Police say that Lazo's injuries appeared superficial and that they used appropriate force on the man, 24, who was suspected of drug dealing. They said he had tried to flee and grabbed for an officer’s gun.
The trial’s second week of testimony concluded Friday.
Newsday reported earlier this year that Long Island taxpayers have paid more than $165 million since 2000 to end lawsuits that alleged police and prosecutorial misconduct, including excessive force, false imprisonment and wrongful death.
Frederick K. Brewington, a Hempstead-based attorney who represents McCune and Lazo's family, said the near-simultaneous conclusions of similar civil rights cases against Suffolk police raise “serious questions that we need to look at with regard to accountability and transparency.”
“Those matters are coming to pass right now,” Brewington said Friday. “Suffolk County has not really corrected any of that fully. And now's the time for them to step into the 21st century.”
A spokeswoman for Suffolk County Executive Steve Bellone didn’t immediately provide a comment Friday. Spokespeople for Suffolk Police Commissioner Rodney Harrison did not respond to requests for comment.
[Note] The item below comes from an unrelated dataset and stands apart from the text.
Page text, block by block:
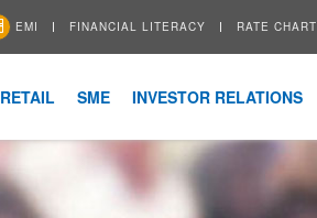
EMI FINANCIAL LITERACY RATE CHART
RETAIL SME INVESTOR RELATIONS

Records filed in McCune's litigation and testimony in the Lazo case show that Suffolk police's Internal Affairs Bureau exonerated the officers of wrongdoing in both cases without conducting interviews. For many of the involved officers, the lawsuit depositions were the first time they had faced questions about their actions.
The depth of the McCune and Lazo disciplinary probes matches several others highlighted in Newsday’s 2022 Inside Internal Affairs investigation, which revealed that Suffolk police often imposed little or no penalties in cases involving serious injuries or deaths.